„Я глубоко уважаю Советскую Армию, советского солдата, который защищал нашу Родину в Великой Отечественной войне. Но когда речь идет об афганской войне, то я опять же не оскорбляю того солдата, который проливал там кровь и героически выполнял приказ…“
Как отвечать калеке, который изувечен в Афганистане? Его право бросить в лицо кому угодно: мол, вы, сидевшие в тылу, не имеете права рассуждать о нас, прошедших кровь и ужасы афганской бойни, а тем более — осквернять память погибших своими домыслами. Вас там не было, вы не видели того, что видели и пережили мы.
„Не об этом идет речь. Речь идет о том, что сама война в Афганистане была преступной авантюрой, предпринятой неизвестно кем, и неизвестно кто несет ответственность за это огромное преступление Родины. Это преступление стоило жизни почти миллиону афганцев, против целого народа велась война на уничтожение, миллион человек погибли. И это то, что на нас лежит страшным грехом, страшным упреком. Мы должны смыть с себя именно этот позор, который лежит на нашем руководстве, вопреки народу, вопреки армии совершившем этот акт агрессии. Вот что я хочу сказать“.
Понимает ли Сахаров, что эти его слова сейчас, после обвинительного пафоса калеки-ветерана, не могут быть услышаны? Потом мне придет в голову провести опрос депутатов. Когда страсти отбушуют, когда людям самим станет стыдно за то, что они сотворили на том заседании, я стану спрашивать: если бы Червонопиский не был калекой, вы бы так же себя вели после его выступления? И из двух десятков самых разных людей почти каждый сказал примерно следующее: „Да, конечно, этого бы не случилось“. Так отвечали мне потом. Но сейчас, в зале, люди еще не понимают, в какую страшную игру вовлекли их устроители этого аутодафе, как точно аппаратчики сделали ставку на эмоцию, на отсутствие у депутатов элементарной политической культуры. Но Сахаров держится. Пытается держаться:
„Я выступал против введения советских войск в Афганистан и за это был сослан в Горький.
Его не слушают. Ему дают договорить, чтобы тотчас вслед за тем добить, дотоптать.
„Это первое, что я хотел сказать. А второе… Тема интервью была вовсе не та, я это уже разъяснил в „Комсомольской правде“…
Я не привожу стенограмму до конца. Она опубликована, и речь не об этом. Сахаров не нуждается в оправданиях, и его самооправдания на том утреннем заседании девятого съездовского дня больно даже перечитывать. Именно эта попытка самооправдания, ссылки на иностранные газеты, где писалось об уничтожении нашими вертолетами попавших в окружение военнослужащих, вызвали ярость зала: после явления воина на костылях никакие оправдания не могли быть убедительными. Но времени понять это у Сахарова тогда не было.
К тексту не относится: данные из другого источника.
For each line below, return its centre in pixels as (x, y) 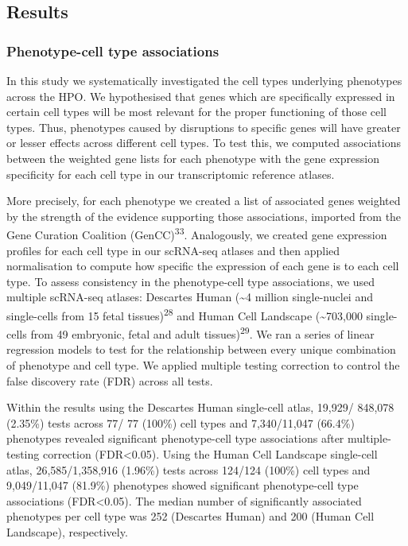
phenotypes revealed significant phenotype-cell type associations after (175, 438)
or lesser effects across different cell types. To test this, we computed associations (204, 143)
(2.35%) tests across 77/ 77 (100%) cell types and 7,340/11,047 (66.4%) (181, 422)
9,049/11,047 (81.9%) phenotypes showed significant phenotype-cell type (183, 485)
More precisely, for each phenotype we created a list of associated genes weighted (204, 201)
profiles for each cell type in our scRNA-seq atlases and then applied (173, 250)
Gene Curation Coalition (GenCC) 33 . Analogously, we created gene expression (197, 233)
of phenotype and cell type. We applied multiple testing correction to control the (203, 365)
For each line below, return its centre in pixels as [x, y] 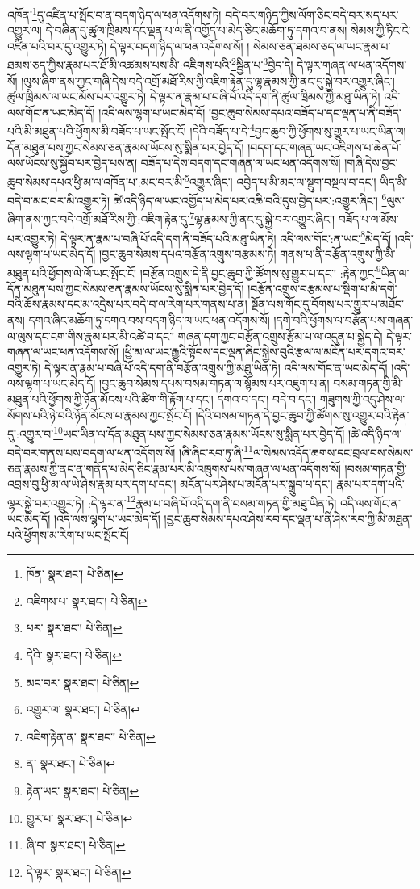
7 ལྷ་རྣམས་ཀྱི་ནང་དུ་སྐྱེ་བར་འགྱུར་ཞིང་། [262, 218]
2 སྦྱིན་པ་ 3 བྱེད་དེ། [262, 64]
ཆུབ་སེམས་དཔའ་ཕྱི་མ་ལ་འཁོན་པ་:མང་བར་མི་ [96, 181]
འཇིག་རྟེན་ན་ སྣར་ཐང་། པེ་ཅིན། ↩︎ [91, 736]
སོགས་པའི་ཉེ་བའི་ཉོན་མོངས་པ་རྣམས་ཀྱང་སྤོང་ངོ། [100, 415]
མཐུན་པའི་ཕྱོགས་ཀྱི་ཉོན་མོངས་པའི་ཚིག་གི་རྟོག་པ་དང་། [110, 398]
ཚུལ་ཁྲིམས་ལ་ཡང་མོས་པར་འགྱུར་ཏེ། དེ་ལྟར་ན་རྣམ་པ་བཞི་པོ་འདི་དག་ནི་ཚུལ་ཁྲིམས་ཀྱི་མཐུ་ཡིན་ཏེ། [194, 96]
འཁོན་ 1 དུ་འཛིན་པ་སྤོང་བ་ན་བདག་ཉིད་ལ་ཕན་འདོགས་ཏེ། [114, 13]
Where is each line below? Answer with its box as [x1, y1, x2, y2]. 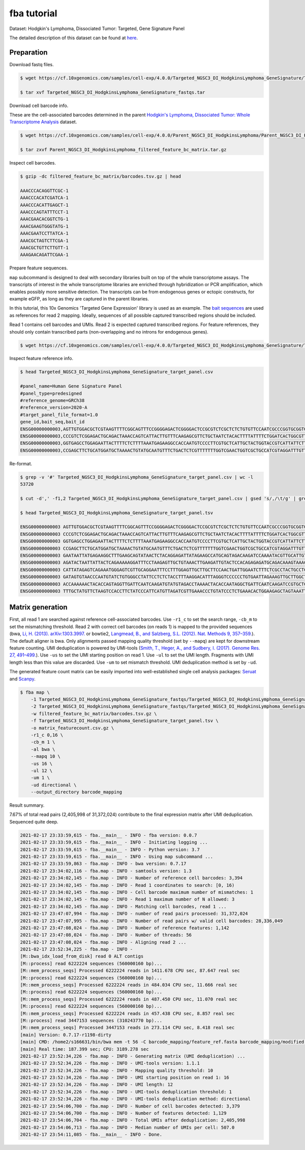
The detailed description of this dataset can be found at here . [9, 35, 138, 41]
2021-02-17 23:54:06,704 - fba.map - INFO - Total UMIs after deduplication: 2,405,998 [20, 1117, 246, 1123]
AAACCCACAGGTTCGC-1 [20, 187, 69, 194]
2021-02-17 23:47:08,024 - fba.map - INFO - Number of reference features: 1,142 [20, 925, 230, 930]
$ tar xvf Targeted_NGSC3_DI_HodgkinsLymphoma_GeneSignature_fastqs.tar [20, 89, 205, 95]
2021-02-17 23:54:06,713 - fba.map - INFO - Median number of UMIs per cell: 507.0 [20, 1125, 235, 1130]
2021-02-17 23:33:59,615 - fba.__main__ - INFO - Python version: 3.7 [20, 846, 200, 853]
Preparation [9, 48, 48, 57]
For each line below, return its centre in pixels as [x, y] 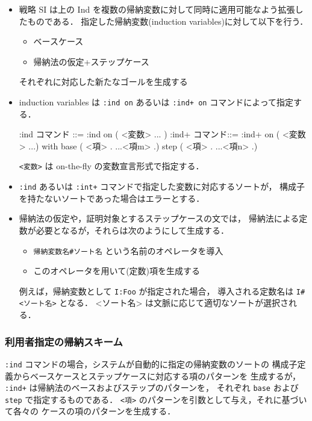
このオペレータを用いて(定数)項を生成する [117, 271]
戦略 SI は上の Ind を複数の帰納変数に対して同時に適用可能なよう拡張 [157, 9]
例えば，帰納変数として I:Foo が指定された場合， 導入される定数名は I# [162, 291]
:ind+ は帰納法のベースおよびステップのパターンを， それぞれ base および [152, 388]
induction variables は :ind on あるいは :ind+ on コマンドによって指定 [156, 101]
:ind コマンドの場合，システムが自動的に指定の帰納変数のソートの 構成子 [151, 363]
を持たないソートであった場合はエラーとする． [112, 198]
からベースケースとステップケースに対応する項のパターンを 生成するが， [157, 376]
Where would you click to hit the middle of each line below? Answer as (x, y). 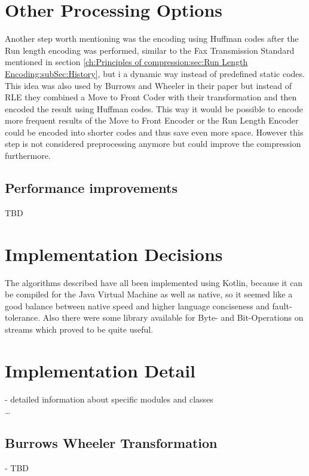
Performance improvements (91, 188)
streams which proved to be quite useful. (79, 329)
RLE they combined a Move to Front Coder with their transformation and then (151, 97)
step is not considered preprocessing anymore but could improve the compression (153, 144)
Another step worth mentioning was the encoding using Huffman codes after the (152, 39)
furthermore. (28, 156)
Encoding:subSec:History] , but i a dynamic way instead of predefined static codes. (155, 73)
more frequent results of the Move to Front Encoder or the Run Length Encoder (152, 120)
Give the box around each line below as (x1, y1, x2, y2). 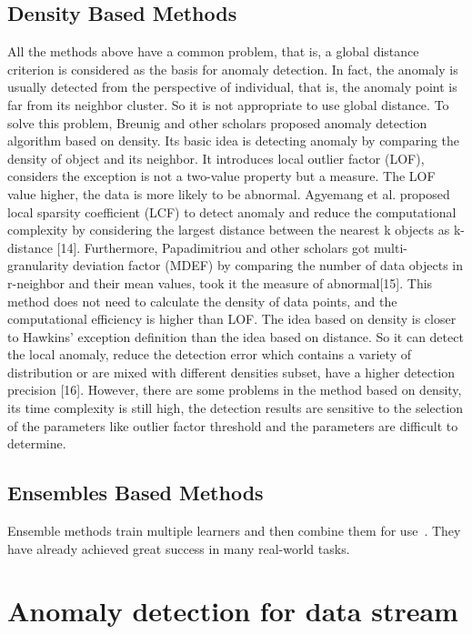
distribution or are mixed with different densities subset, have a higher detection (7, 362, 456, 381)
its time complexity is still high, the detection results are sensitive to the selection (7, 398, 464, 418)
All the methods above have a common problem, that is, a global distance (7, 42, 419, 61)
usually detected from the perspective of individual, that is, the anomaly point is (7, 77, 457, 96)
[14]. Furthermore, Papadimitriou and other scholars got (56, 237, 370, 257)
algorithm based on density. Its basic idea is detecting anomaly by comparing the (7, 131, 460, 150)
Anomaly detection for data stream (7, 592, 458, 629)
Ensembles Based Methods (7, 478, 264, 507)

Его согнали с трибуны. И если на том же Съезде мы видели Сахарова-победителя, сходившего с трибуны с высоко вскинутыми над головой руками, то сейчас он уходил понурым, почти сломленным.
Но линчевание лишь начиналось. Один за другим поднимались ораторы. Не знаю, были ли заранее распределены их роли и порядок выступлений. Думаю, что в этом даже не было нужды. Полковник Очиров, преподаватель профтехучилища Якушкин, Ахромеев (начальник Генштаба в период афганской войны), бригадир совхоза Кравченко, директор совхоза Поликарпов — все они играли одну роль, делали одно дело.
В тот день председательствовал Анатолий Лукьянов. Справиться с залом после выступления Червонопиского он явно был не в состоянии. А что же Горбачев? Сидел, обхватив голову и закрыв ладонями лицо. Впервые он не мог остановить цепной реакции беснующейся ненависти. Я старался не смотреть в его сторону.